In [None]:
import pandas as pd

df = pd.read_csv('../data/processed/cleaned_amazon.csv')

# riders with more than 10 orders
agent_counts = df['Agent_Age'].value_counts()
eligible_agents = agent_counts[agent_counts > 10].index.tolist()

df['Group'] = df['Agent_Age'].apply(lambda x: 'B' if x in eligible_agents else 'A')


In [None]:
ab_summary = df.groupby('Group').agg({
    'Pickup_Delay_Minutes': 'mean',
    'Delivery_Speed_KMPH': 'mean',
    'Agent_Rating': 'mean'
}).reset_index()

ab_summary.to_csv('../reports/ab_summary.csv', index=False)

In [None]:
from scipy.stats import ttest_ind

group_a = df[df['Group'] == 'A']['Pickup_Delay_Minutes']
group_b = df[df['Group'] == 'B']['Pickup_Delay_Minutes']

t_stat, p_val = ttest_ind(group_a, group_b, equal_var=False)

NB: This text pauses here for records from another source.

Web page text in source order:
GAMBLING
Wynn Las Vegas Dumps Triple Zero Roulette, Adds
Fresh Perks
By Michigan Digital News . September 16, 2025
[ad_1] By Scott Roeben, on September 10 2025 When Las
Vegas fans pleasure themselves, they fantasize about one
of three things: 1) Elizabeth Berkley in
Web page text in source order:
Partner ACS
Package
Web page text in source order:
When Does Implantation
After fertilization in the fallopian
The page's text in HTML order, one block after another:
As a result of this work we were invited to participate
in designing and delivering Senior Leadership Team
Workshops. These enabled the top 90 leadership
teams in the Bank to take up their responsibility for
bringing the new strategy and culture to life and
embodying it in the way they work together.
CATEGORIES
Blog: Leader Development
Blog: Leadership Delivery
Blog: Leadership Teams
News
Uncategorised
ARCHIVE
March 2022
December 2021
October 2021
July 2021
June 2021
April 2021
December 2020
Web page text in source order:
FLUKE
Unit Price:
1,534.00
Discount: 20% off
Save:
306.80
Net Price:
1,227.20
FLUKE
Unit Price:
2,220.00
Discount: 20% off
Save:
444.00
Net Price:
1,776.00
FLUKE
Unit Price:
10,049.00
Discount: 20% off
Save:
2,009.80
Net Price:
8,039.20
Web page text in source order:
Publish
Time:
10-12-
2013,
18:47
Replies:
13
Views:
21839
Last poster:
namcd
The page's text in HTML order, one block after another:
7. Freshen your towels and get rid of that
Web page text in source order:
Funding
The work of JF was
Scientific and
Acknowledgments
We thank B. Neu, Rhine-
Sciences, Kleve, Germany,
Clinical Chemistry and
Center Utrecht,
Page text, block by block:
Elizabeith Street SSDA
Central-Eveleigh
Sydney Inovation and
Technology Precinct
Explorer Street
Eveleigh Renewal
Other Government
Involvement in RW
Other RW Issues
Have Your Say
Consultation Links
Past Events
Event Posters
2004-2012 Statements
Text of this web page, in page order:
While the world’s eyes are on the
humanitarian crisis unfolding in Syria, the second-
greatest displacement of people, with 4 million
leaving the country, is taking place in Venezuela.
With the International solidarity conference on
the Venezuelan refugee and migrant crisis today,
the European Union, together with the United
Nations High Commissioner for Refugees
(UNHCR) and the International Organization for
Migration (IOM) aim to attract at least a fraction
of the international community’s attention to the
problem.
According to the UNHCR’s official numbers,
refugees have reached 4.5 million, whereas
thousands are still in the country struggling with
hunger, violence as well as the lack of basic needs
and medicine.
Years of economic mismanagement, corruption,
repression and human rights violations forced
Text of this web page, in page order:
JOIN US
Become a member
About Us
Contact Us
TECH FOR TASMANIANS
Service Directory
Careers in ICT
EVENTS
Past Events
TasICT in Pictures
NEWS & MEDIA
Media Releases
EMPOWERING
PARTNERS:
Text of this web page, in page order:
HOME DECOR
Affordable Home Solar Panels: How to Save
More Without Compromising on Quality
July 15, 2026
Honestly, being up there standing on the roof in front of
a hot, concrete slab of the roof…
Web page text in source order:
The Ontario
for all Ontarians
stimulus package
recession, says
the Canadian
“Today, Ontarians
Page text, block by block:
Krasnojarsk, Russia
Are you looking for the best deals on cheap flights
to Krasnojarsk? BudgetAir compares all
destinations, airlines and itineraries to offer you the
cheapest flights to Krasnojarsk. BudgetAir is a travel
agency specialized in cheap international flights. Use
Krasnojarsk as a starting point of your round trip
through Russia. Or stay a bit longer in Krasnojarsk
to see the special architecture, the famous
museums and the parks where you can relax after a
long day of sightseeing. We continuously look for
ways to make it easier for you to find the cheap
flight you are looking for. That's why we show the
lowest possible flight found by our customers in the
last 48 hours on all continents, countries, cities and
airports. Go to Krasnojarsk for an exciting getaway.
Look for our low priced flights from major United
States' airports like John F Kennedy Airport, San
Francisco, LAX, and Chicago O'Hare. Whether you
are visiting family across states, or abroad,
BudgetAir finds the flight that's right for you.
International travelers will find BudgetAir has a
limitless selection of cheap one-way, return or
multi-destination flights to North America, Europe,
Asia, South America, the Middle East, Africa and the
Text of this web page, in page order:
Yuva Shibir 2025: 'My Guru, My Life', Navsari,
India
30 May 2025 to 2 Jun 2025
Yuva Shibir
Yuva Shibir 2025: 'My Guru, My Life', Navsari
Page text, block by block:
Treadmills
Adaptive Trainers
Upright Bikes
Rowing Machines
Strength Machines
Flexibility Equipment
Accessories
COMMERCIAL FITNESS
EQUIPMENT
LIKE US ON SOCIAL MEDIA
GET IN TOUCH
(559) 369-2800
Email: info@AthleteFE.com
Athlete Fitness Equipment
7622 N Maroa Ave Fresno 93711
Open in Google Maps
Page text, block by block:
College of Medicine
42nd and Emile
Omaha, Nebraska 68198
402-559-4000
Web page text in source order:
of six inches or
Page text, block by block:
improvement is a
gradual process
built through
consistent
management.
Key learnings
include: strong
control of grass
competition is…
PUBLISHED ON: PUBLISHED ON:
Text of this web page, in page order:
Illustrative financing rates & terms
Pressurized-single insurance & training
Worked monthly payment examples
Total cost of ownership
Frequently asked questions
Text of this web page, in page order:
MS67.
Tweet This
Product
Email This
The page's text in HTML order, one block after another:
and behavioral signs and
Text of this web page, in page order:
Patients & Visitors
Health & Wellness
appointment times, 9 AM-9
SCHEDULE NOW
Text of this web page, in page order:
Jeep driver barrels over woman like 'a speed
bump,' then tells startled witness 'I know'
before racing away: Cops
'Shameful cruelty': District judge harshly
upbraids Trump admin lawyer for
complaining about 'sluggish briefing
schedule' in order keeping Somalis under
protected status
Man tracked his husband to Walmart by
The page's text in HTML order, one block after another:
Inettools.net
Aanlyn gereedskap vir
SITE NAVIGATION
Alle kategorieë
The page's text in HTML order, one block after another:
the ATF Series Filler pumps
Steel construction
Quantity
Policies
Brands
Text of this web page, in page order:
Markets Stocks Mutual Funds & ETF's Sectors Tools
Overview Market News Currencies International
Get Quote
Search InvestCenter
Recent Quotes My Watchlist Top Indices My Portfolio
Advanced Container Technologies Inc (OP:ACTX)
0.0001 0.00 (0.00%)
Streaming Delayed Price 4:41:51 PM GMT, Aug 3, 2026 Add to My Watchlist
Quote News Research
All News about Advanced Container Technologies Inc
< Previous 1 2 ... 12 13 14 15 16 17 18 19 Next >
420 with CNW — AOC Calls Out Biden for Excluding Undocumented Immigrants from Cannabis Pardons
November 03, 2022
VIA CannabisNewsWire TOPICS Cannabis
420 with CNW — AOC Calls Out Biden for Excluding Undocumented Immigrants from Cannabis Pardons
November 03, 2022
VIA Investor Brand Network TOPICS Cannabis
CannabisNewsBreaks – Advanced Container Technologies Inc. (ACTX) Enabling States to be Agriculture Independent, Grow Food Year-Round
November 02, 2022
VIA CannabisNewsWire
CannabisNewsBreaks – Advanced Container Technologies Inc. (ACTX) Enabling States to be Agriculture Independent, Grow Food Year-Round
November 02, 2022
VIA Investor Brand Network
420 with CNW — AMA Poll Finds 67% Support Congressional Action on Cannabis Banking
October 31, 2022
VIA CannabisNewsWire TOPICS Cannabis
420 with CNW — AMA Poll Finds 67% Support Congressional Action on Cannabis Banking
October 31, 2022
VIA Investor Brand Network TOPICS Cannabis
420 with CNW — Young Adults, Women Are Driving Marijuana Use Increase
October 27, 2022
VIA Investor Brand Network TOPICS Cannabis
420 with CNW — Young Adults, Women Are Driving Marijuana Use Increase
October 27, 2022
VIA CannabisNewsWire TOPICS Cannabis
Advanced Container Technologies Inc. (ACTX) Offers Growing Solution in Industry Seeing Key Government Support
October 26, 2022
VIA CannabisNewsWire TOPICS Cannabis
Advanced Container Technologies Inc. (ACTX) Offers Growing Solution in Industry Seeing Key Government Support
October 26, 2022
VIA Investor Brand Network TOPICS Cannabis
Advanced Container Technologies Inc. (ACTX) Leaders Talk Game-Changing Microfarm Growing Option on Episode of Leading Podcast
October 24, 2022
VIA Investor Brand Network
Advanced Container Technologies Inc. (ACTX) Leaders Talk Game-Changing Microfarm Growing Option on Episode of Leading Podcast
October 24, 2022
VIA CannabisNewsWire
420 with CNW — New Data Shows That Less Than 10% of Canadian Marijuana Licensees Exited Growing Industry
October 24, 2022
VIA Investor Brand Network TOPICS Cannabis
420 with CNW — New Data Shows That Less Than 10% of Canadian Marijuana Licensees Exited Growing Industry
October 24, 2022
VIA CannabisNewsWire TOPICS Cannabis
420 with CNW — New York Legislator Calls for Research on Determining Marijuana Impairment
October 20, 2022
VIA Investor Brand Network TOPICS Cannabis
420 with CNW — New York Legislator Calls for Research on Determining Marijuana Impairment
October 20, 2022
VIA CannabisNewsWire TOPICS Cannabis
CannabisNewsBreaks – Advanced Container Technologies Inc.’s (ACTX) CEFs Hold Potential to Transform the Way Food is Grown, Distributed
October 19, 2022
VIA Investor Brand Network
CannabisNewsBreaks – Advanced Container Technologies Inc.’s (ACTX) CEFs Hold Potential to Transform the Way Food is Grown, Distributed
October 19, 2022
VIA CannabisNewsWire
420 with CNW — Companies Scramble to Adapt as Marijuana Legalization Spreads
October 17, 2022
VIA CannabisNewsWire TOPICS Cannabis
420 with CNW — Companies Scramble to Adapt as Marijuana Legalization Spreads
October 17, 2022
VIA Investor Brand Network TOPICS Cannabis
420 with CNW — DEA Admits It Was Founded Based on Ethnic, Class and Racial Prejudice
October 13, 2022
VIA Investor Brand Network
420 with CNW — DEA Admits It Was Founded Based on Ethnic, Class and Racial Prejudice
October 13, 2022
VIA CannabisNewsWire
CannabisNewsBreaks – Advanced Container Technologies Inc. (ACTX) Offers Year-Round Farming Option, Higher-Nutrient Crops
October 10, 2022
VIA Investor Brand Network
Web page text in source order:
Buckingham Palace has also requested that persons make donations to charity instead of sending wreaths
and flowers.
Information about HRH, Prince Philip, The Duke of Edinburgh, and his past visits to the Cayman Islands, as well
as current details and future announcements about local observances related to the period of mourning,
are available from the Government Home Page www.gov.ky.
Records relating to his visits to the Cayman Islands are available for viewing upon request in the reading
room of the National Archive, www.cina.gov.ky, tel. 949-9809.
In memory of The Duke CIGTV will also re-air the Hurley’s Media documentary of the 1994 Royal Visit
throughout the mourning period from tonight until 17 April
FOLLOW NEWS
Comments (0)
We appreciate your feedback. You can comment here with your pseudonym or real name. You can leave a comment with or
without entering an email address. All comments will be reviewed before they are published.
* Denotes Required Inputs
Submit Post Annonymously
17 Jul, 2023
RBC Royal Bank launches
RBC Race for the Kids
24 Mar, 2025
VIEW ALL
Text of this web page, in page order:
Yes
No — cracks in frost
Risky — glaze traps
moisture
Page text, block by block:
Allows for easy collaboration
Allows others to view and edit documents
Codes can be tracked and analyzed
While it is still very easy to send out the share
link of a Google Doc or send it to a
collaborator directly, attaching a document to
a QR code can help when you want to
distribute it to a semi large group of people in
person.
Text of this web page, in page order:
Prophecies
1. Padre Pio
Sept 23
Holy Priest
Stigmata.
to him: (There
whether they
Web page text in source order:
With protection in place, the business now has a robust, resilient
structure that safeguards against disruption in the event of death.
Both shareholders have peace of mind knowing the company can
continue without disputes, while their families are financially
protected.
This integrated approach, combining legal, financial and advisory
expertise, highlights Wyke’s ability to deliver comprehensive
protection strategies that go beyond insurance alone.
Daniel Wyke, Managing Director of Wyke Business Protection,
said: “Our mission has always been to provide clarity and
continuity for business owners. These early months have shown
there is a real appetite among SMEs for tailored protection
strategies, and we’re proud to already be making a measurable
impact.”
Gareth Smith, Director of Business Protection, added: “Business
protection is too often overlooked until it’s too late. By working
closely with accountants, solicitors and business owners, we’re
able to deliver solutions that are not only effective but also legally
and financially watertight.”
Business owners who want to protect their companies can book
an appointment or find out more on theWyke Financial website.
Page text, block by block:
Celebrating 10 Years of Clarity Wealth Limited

print(f"T-statistic = {t_stat:.3f}, P-value = {p_val:.4f}")

In [None]:
import matplotlib.pyplot as plt

metrics = ['Pickup_Delay_Minutes', 'Delivery_Speed_KMPH', 'Agent_Rating']
colors = ['steelblue', 'orange', 'green']

fig, ax = plt.subplots(1, 3, figsize=(15, 5))

for i, metric in enumerate(metrics):
    ab_summary.plot(kind='bar', x='Group', y=metric, ax=ax[i], legend=False, color=colors[i])
    ax[i].set_title(metric)
    ax[i].set_xlabel('')
    ax[i].set_ylabel('')

plt.suptitle('A/B Group Comparison on Key Metrics')
plt.tight_layout()
plt.savefig('../reports/screenshots/ab_test_comparison.png')
plt.show()


In [None]:
#If p < 0.05:
#→ The result is statistically significant.
#Otherwise:
#→ No significant difference between groups.

### insights: This allows us to evaluate if loyalty incentives truly impact rider behavior.